▶ [Task] Begin at the line containing "The sicontrol utility" in the data below and go on through the line containing "mstate (27, 571)", repeating each line exactly; include both ends and no other line.

▶ [Records from a dataset]
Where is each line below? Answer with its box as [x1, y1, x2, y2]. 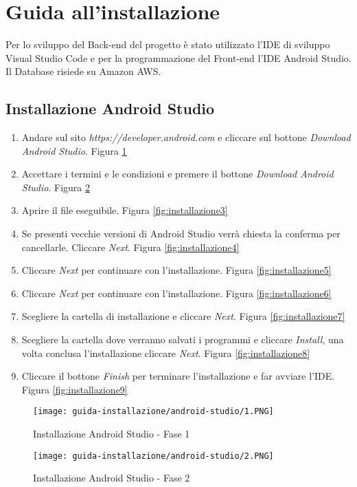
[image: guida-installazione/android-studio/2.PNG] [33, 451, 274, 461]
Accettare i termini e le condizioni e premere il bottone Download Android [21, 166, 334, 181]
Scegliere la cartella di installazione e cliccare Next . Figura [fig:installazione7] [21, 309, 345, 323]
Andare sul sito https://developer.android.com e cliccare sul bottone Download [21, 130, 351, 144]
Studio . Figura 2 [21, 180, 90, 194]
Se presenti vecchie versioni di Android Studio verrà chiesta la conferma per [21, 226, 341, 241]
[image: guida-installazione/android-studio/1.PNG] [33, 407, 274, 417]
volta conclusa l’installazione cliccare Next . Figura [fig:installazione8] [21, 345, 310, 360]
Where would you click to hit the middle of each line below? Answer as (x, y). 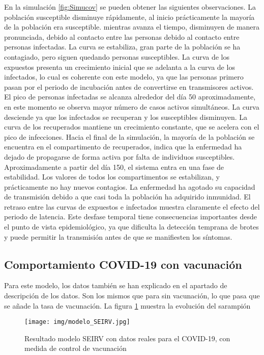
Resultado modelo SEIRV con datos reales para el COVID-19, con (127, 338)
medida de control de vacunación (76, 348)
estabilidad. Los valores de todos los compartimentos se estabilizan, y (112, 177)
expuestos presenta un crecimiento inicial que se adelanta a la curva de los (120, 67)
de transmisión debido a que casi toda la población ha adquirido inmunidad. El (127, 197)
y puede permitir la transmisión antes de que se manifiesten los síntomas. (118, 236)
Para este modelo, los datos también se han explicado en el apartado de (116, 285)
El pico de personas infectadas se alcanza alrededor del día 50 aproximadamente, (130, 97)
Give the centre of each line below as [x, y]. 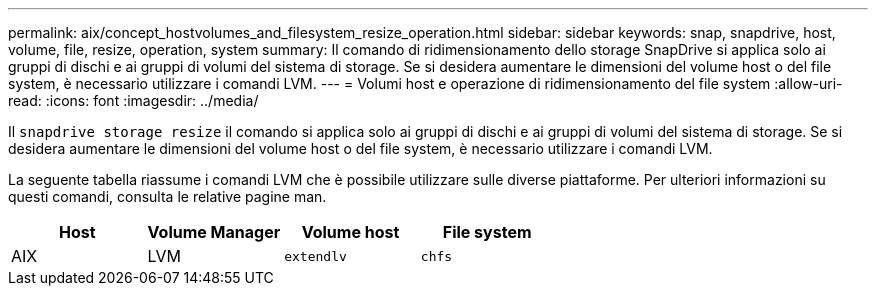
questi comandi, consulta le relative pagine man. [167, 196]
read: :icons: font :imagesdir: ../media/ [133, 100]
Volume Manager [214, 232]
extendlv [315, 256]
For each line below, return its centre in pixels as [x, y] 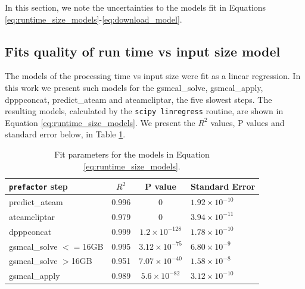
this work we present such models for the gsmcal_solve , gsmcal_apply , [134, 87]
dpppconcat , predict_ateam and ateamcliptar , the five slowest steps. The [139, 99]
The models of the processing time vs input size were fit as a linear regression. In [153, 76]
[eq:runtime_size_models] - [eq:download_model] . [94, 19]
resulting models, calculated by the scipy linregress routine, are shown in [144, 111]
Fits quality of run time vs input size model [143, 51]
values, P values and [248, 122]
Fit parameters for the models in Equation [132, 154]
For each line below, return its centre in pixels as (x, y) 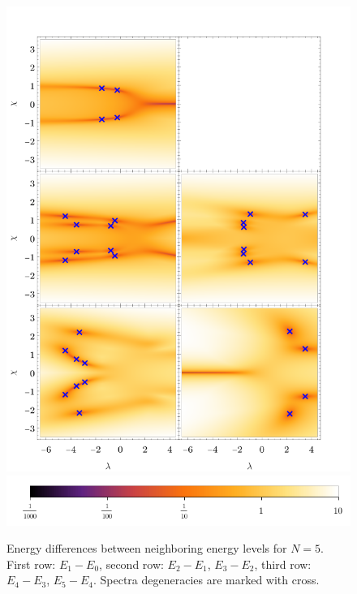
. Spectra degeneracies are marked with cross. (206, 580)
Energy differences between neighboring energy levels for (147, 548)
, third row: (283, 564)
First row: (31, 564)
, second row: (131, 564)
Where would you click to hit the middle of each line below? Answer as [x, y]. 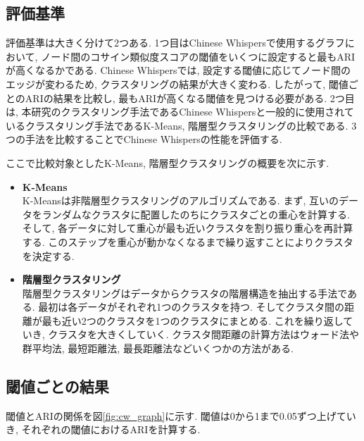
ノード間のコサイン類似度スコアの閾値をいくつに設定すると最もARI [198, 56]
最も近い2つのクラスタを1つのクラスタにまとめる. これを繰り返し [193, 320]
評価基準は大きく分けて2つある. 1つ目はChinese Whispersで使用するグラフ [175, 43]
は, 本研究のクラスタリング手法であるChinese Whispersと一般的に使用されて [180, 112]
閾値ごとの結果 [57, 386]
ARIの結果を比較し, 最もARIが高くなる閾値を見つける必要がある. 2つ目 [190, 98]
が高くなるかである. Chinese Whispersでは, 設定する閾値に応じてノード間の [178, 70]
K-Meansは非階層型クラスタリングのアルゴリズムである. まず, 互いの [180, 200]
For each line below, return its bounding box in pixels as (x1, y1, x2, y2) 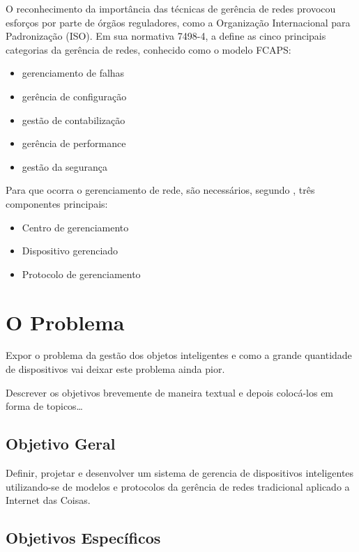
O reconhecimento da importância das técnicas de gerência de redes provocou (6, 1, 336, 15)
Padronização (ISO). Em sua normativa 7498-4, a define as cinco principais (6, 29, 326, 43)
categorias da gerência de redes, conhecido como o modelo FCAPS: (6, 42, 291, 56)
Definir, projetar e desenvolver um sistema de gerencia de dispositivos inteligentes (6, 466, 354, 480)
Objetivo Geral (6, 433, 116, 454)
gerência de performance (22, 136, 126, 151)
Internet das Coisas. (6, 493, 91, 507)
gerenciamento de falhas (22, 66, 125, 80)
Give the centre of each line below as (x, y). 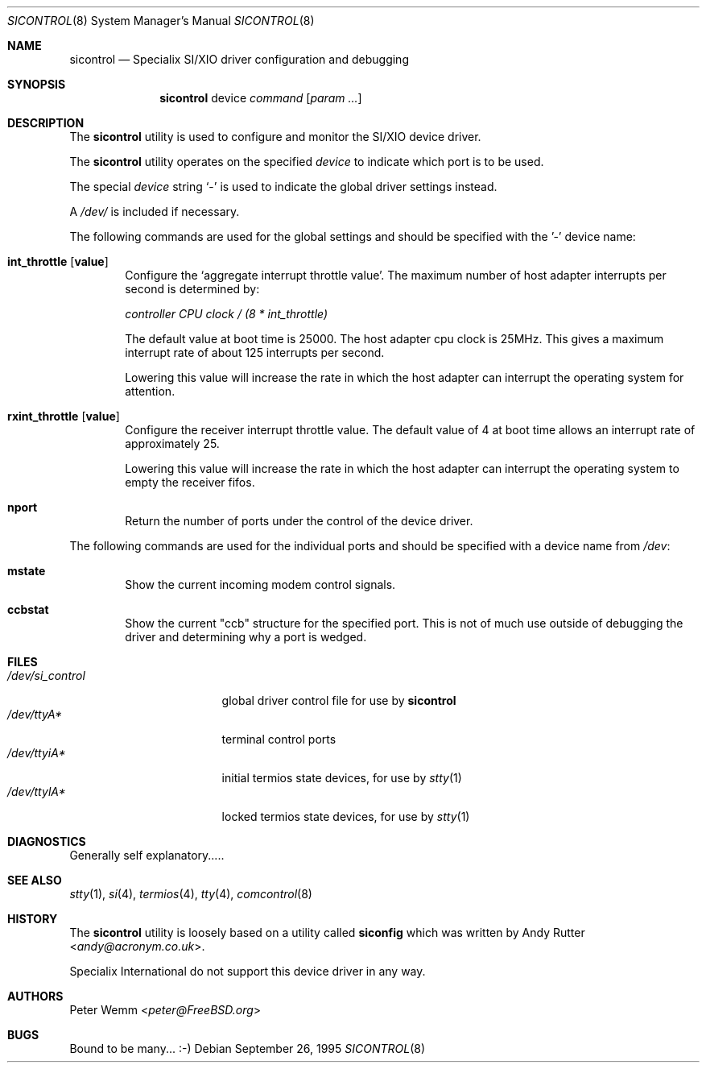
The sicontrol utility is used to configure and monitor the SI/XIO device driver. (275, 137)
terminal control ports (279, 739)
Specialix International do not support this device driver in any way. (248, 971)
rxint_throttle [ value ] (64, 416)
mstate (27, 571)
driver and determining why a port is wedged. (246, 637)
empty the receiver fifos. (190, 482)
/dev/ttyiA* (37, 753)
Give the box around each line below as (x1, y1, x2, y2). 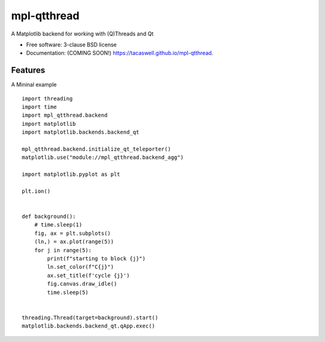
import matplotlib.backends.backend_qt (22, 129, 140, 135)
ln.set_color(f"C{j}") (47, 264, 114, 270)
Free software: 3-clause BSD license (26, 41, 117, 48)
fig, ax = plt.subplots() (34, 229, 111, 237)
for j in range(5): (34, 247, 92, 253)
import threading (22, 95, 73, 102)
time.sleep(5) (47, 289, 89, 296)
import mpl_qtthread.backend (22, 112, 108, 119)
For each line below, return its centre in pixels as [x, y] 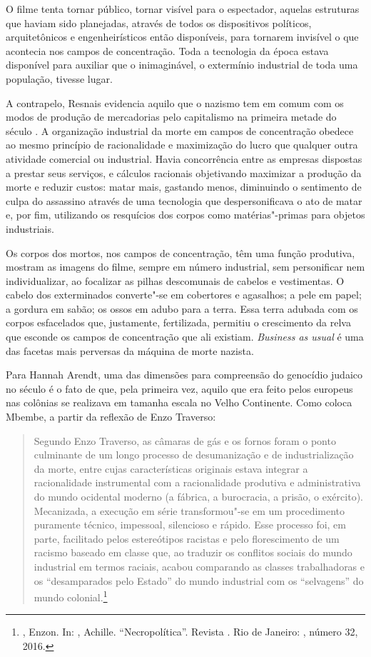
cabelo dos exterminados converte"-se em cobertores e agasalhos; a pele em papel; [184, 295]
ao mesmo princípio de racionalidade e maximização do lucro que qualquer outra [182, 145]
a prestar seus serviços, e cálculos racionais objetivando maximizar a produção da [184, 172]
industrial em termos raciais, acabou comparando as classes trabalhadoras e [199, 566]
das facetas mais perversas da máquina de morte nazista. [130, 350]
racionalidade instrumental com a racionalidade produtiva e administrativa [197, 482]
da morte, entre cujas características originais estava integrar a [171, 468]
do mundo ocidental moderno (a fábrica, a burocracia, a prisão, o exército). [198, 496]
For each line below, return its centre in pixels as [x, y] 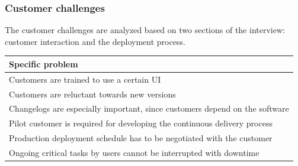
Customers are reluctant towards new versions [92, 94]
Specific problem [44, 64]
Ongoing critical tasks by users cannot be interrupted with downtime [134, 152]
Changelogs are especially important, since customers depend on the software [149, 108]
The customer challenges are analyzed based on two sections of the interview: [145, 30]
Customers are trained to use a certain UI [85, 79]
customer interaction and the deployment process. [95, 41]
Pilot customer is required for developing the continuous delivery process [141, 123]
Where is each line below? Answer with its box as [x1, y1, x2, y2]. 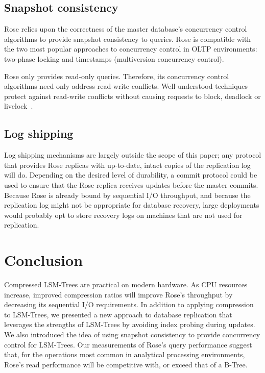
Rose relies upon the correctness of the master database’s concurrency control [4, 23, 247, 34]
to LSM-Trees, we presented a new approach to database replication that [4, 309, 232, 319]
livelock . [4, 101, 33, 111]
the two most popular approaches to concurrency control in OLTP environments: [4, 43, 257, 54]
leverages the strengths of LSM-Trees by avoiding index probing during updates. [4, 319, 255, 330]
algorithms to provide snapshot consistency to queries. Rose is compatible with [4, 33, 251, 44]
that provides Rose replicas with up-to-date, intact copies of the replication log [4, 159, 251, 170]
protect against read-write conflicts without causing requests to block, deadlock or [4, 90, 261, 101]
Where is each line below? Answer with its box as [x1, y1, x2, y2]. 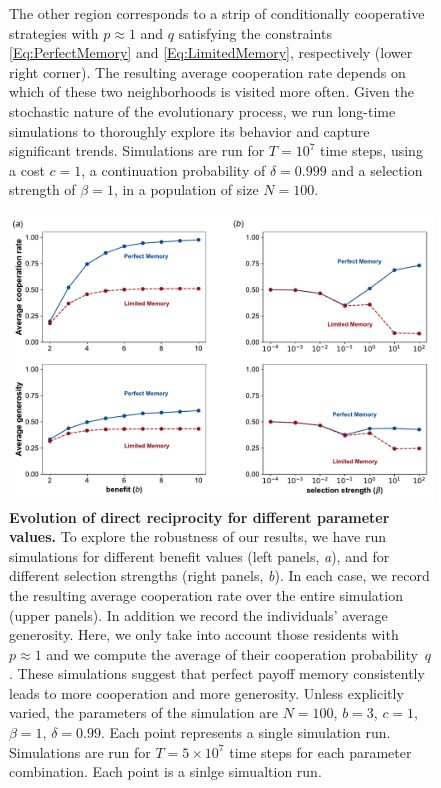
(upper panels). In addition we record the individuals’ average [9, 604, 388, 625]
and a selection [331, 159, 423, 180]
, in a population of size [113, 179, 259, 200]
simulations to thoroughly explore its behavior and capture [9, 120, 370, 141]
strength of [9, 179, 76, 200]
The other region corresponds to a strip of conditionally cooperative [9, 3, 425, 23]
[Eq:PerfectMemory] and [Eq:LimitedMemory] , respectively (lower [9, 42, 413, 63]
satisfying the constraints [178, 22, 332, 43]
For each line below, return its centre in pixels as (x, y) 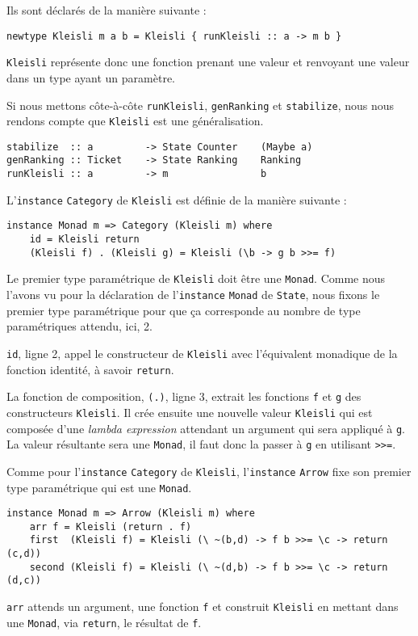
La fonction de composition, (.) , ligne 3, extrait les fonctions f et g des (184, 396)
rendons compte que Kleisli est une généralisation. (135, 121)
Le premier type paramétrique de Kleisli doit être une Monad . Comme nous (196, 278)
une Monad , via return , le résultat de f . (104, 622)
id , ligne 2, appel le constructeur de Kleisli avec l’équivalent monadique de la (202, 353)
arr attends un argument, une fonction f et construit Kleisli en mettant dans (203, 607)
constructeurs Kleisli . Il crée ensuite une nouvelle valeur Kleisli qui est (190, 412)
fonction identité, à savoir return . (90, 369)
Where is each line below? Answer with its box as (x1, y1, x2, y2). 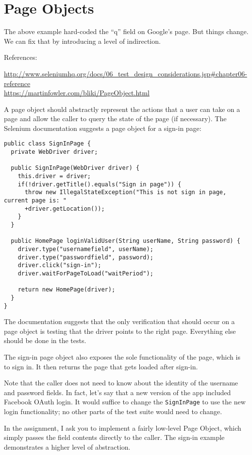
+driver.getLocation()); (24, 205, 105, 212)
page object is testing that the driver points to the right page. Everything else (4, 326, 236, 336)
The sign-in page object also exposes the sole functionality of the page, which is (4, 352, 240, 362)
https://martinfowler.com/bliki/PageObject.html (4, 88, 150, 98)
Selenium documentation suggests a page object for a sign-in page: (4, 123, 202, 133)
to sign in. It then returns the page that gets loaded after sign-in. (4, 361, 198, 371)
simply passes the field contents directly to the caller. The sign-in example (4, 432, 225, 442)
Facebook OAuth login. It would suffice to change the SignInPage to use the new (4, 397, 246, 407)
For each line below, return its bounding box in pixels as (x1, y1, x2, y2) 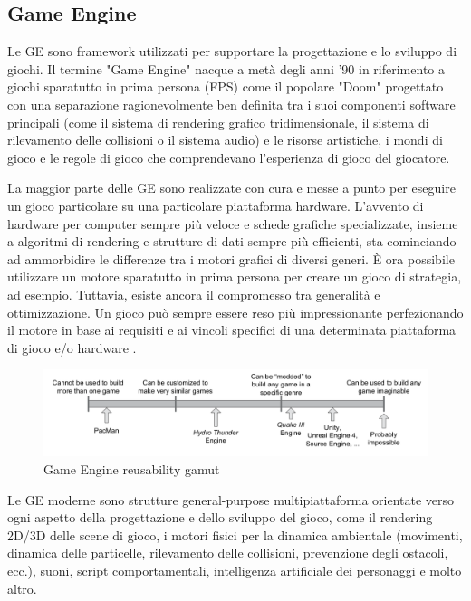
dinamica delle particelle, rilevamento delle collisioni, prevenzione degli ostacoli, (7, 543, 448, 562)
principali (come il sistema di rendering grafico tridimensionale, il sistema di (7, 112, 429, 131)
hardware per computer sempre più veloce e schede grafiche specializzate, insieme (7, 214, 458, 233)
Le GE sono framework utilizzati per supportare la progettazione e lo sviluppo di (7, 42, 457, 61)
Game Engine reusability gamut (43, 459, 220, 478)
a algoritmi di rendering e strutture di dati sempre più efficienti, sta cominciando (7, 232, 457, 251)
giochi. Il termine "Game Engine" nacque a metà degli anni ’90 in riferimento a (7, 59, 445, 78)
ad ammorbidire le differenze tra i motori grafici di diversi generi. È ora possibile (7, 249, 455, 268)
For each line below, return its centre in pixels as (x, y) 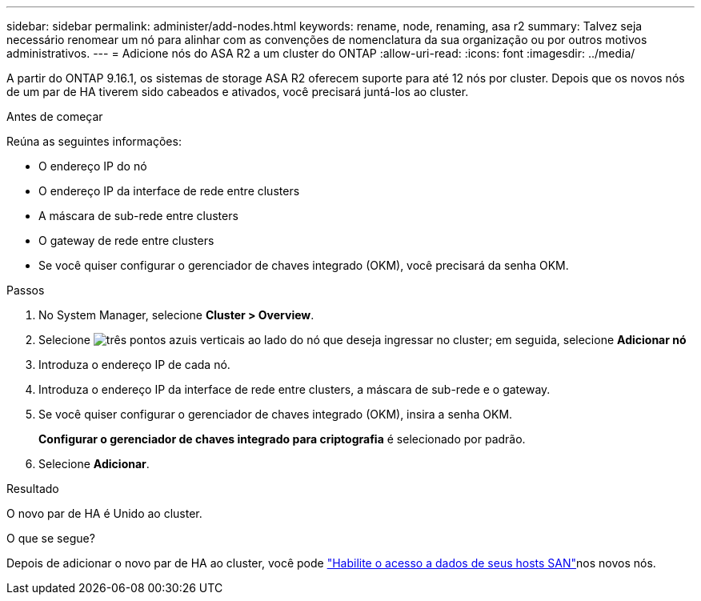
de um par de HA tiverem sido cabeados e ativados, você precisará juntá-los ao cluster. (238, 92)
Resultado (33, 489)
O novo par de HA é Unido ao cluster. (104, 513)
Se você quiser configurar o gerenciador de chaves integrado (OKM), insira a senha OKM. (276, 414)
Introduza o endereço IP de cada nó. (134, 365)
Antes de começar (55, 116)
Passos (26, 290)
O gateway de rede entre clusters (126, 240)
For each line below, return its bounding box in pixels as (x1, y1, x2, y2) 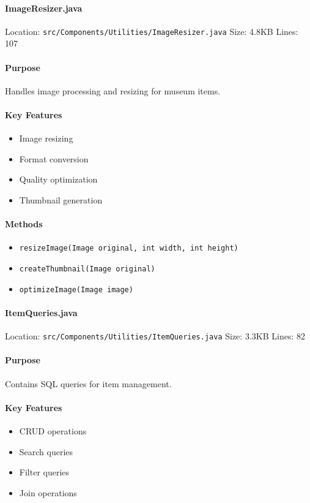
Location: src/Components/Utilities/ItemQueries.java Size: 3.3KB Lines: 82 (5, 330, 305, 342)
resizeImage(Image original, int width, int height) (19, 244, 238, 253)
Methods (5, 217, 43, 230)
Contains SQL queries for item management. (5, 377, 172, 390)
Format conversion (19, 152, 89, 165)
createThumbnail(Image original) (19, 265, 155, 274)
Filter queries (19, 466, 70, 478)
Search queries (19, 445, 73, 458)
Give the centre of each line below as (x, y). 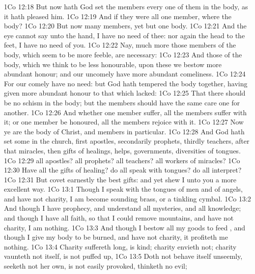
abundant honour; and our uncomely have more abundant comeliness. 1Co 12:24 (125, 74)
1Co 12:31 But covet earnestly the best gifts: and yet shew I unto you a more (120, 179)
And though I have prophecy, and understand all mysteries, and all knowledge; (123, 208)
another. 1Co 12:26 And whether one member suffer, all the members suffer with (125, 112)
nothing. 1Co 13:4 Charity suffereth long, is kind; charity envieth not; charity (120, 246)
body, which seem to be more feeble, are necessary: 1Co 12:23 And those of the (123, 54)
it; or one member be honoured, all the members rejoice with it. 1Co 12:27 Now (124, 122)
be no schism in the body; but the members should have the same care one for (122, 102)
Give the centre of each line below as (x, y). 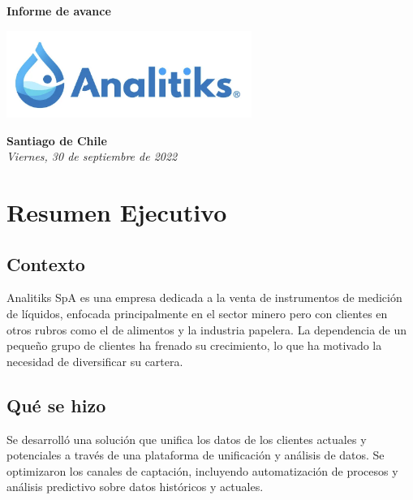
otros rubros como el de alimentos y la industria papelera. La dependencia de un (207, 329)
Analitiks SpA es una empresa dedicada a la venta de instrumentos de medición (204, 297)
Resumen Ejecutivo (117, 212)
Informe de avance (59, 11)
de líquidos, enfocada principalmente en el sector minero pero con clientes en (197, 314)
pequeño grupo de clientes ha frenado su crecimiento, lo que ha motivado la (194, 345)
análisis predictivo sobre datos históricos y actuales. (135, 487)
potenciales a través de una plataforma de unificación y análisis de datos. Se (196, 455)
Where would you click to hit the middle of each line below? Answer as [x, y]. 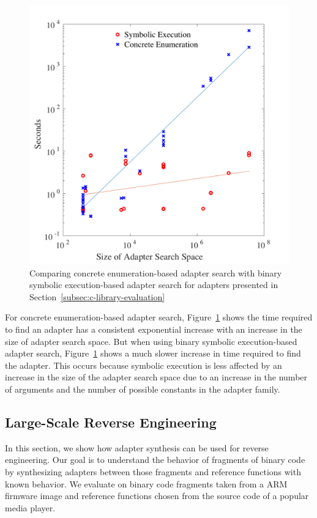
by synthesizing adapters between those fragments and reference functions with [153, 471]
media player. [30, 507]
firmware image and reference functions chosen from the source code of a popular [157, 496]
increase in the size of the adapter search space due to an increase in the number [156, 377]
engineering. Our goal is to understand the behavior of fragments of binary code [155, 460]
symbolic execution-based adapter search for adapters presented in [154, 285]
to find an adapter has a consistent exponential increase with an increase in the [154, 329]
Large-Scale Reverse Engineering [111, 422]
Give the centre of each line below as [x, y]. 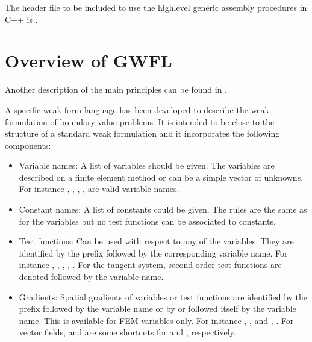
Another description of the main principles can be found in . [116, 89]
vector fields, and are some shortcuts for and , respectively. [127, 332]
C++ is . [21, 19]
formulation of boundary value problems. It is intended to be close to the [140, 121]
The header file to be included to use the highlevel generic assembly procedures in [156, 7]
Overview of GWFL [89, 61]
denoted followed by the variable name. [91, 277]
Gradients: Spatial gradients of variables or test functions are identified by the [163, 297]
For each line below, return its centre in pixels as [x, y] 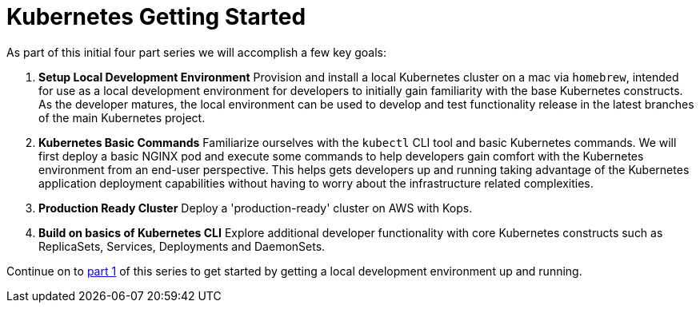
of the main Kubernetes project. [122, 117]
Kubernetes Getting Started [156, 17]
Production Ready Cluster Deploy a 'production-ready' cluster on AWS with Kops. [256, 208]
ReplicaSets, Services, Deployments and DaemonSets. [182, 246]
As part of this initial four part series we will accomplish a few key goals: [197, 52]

▶ [Completed exercise]
The sicontrol utility is used to configure and monitor the SI/XIO device driver. (275, 137)
terminal control ports (279, 739)
Specialix International do not support this device driver in any way. (248, 971)
rxint_throttle [ value ] (64, 416)
mstate (27, 571)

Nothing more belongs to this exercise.